So they actually think we're divorced...and that I am a horrible mother.
However, due to work I haven't been able to go to that many games or practices. Sometimes when we go, we take two cars because I'm almost always on call, because if something happens I have to go. I have to
work this much because my husband is not working right now.
Well, it's the end of the season. I went to the last practice of the game (in a different car because I just came off of work). All the parents were staring at me. Whispering. It felt weird. But I wasn't sure what they were talking about. I ignored them.
After the practice, my son told me that the kids and the parents think that my husband and I are divorced. That he has full custody and I never see my kids, and that I don't support their activities. WOW. One of the kids parents was collecting money to get a gift for my husband and her son told my son that she refused to get me a gift because I abandoned my children and my husband.

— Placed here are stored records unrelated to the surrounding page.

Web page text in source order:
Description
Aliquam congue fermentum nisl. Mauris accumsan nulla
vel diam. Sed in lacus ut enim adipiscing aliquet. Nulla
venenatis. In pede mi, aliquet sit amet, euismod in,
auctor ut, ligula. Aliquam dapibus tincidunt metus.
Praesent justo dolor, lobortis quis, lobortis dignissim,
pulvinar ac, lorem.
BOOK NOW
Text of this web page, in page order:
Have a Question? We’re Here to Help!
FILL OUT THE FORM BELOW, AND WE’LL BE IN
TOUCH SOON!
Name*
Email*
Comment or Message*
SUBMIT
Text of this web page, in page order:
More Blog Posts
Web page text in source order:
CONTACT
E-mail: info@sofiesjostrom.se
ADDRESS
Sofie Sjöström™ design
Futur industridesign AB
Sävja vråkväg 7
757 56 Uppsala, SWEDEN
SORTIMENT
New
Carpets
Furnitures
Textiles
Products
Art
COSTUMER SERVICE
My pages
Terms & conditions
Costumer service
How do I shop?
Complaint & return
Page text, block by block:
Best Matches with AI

I am in shock at their horrible assumptions! I don't want a gift. I don't even want their approval. I just don't appreciate the parents talking about me to their children, and then it getting back to my son. My son thought it was hilarious, but still that is awful.

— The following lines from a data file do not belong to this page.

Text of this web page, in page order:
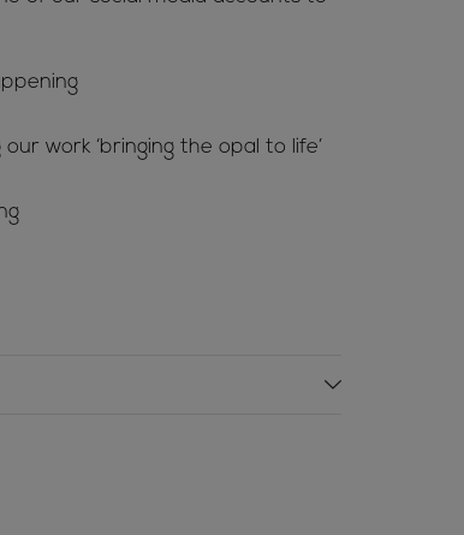
work ‘bringing the opal to life’
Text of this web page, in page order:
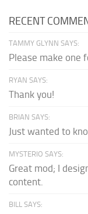
RECENT
TAMMY GLYNN SAYS:
Please make one
RYAN SAYS:
Thank you!
BRIAN SAYS:
Just wanted to
MYSTERIO SAYS:
Great mod; I
content.
BILL SAYS:
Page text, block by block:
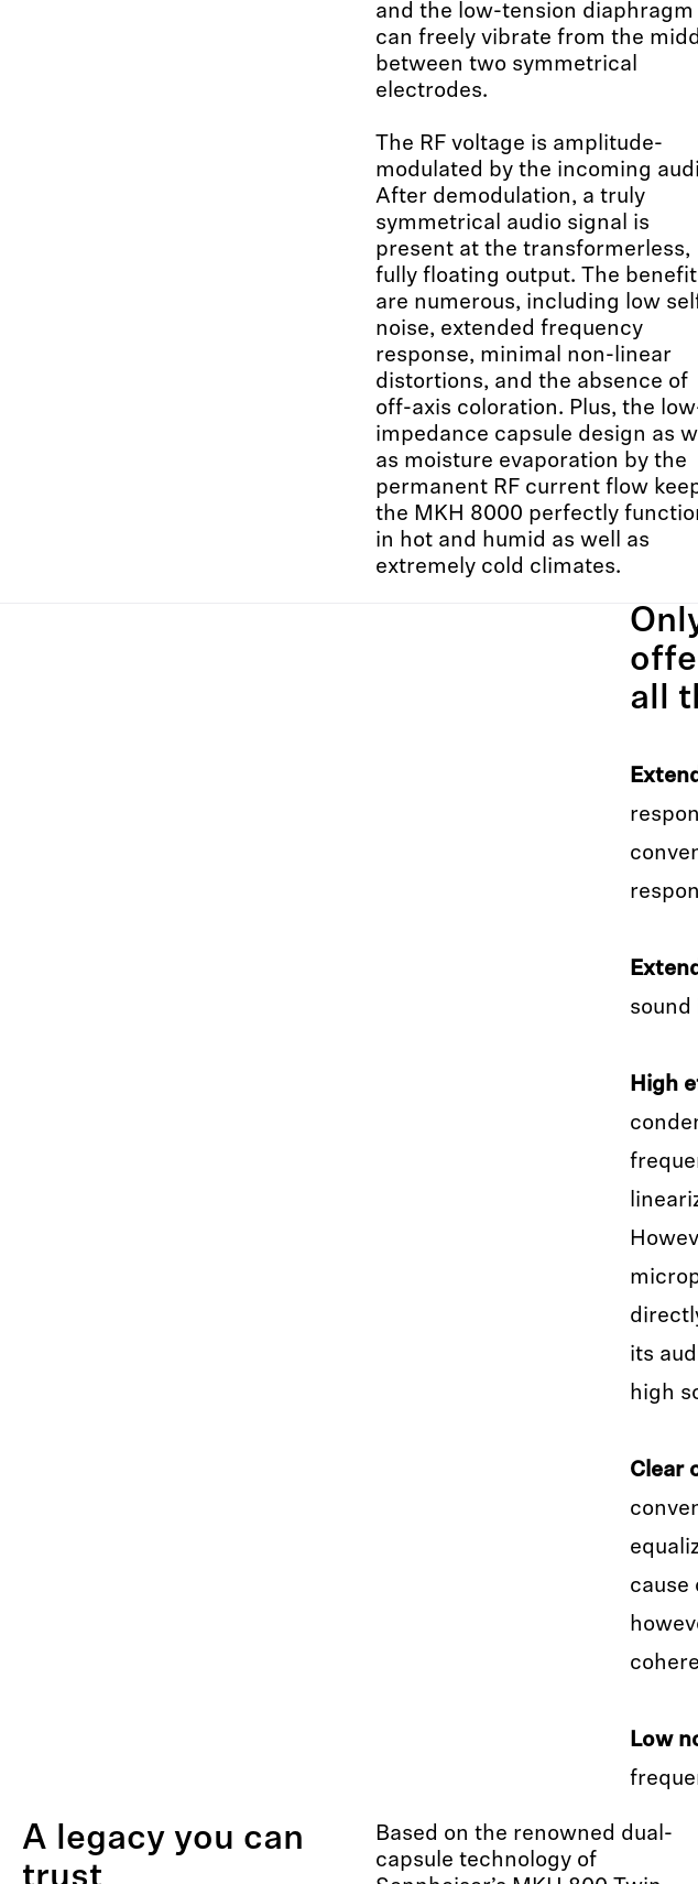
and the low-tension diaphragm
can freely vibrate from the
between two symmetrical
electrodes.
The RF voltage is amplitude-
modulated by the incoming
After demodulation, a truly
symmetrical audio signal is
present at the transformerless,
fully floating output. The
are numerous, including low
noise, extended frequency
response, minimal non-linear
distortions, and the absence of
off-axis coloration. Plus, the
impedance capsule design as
as moisture evaporation by the
permanent RF current flow
the MKH 8000 perfectly
in hot and humid as well as
extremely cold climates.
all
High
its
high
Clear
cause
Low
A legacy you can
Based on the renowned dual-
capsule technology of

My husband and I have been happily married for 12 years, together for 15. We are significantly younger than the other parents, so I see how they can assume. I also understand, I am not there that much. However, I am very supportive of my children and my husband. I just had to work extra to make things work. I have been to EVERY soccer game, football game, and baseball game my son has ever been in. I have been the team parent for every team. This basketball league has the oddest schedule and locations, plus they change things on a whim so it is very hard for me.
This is a prime example of people jumping to conclusions and judging someone when they don't know diddily squat!
Should I set things straight at the end of season party today? (The one that I planned at 12 midnight for the last week because that's the only time I had). Or just let it go?